Naquele mundo havia uma pequena ilha de espaço aberto. A maioria dos livros circulavam por ali, partindo e pousando em um aglomerado deles no centro, com a forma de uma grande tronco de árvore com grossos galhos.

Na base do tronco havia uma garota recostada nele. Seus olhos eram verde-limão e seu cabelo castanho formava uma trança que descansava em seu peito. A trança era amarrada com um grande laço verde, selada por uma gema de um verde brilhante com um formato de uma cruz grega. Seu vestido de cor creme era única peça que vestia, tinha mangas curtas e era também um short que cobria a parte superior das coxas enquanto usava botinas marrons até a altura da canela. Não tinha zíper ou botões, mas tinha par de bolsos, tanto no short quanto no peito, e um cinto marrom que era útil apenas para carregar a arma. Era um facão que ficava suspenso sem bainha, com um formato de bisturi. Ela estava pronta para uma aventura.

No entanto, suas aventuras estavam em suas mãos, um dos muitos livros que havia ali. As páginas eram grandes e preenchidas com runas coloridas, do qual a garota lia sem dificuldade, era como se a informação fosse fixada diretamente em sua mente. Era mais uma das longas histórias, talvez mais uma sem fim, quando ela chegava à metade, ela descobria que era apenas um quarto. Ela já tentou abrir a última página algumas vezes, mas sempre surgia uma próxima.

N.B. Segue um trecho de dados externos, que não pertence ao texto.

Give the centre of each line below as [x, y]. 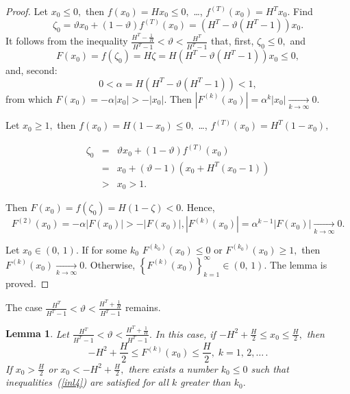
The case [24, 307]
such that [270, 368]
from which [29, 98]
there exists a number [173, 368]
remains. [143, 307]
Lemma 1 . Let [37, 333]
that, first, [233, 41]
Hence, [201, 207]
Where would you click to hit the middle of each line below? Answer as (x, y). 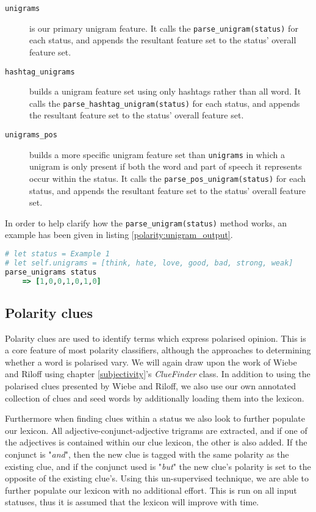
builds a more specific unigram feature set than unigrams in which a (157, 154)
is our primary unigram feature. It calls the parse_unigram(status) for (164, 28)
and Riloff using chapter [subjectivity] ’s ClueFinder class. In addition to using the (158, 374)
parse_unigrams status (51, 272)
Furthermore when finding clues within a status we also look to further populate (155, 418)
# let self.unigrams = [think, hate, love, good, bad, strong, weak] (149, 263)
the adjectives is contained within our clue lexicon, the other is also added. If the (156, 442)
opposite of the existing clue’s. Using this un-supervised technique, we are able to (157, 478)
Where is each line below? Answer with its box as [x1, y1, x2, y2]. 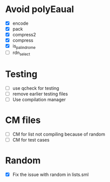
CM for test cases [12, 137, 50, 143]
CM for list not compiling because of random [12, 131, 105, 137]
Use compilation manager [12, 96, 66, 102]
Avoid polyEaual [5, 4, 74, 15]
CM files [5, 114, 41, 126]
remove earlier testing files [12, 91, 68, 97]
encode [12, 20, 29, 26]
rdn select [12, 49, 30, 56]
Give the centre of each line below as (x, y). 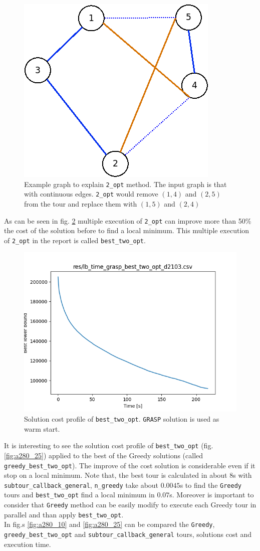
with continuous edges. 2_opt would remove (91, 194)
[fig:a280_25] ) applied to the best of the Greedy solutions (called (104, 455)
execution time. (28, 544)
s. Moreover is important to (212, 495)
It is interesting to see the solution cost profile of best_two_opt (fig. (109, 445)
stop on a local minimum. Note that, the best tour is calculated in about (116, 475)
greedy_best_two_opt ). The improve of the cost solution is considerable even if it (130, 465)
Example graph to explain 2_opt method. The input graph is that (125, 184)
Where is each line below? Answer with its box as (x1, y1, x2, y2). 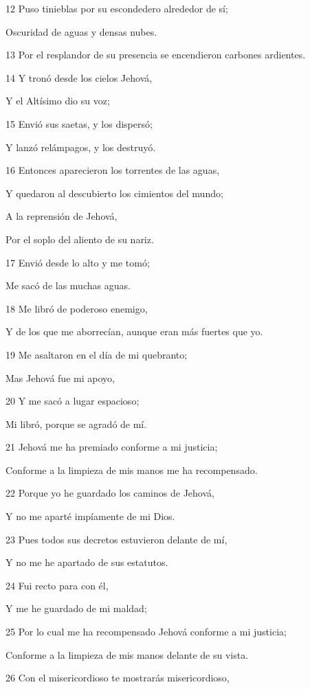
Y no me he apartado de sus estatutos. (5, 555, 168, 569)
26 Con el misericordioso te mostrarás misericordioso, (5, 670, 230, 685)
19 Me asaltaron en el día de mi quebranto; (5, 347, 188, 361)
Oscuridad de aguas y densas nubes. (5, 24, 157, 38)
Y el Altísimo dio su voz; (5, 93, 110, 108)
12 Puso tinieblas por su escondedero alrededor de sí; (5, 1, 228, 15)
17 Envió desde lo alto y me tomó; (5, 255, 150, 269)
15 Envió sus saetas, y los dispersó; (5, 116, 153, 131)

Cada livro era um enredo diferente. Personagens, lugares, interações, mundos... Sempre havia algo inédito na próxima página. Todavia, havia um protagonista, testemunhando os eventos ou sendo descrito por um narrador. Toda a atenção estava voltada para esse personagem.

A garota fechou o livro.

Quando foi a última vez que ela foi a protagonista? Quando desejou morrer, sim, não literalmente e não certa de que conseguira isso, mas a intenção é que contava. Ela não era nada mais do que uma figurante de sua própria vida antes disso, que irônico.

O capim começou a balançar freneticamente, sem direção já que não havia vento.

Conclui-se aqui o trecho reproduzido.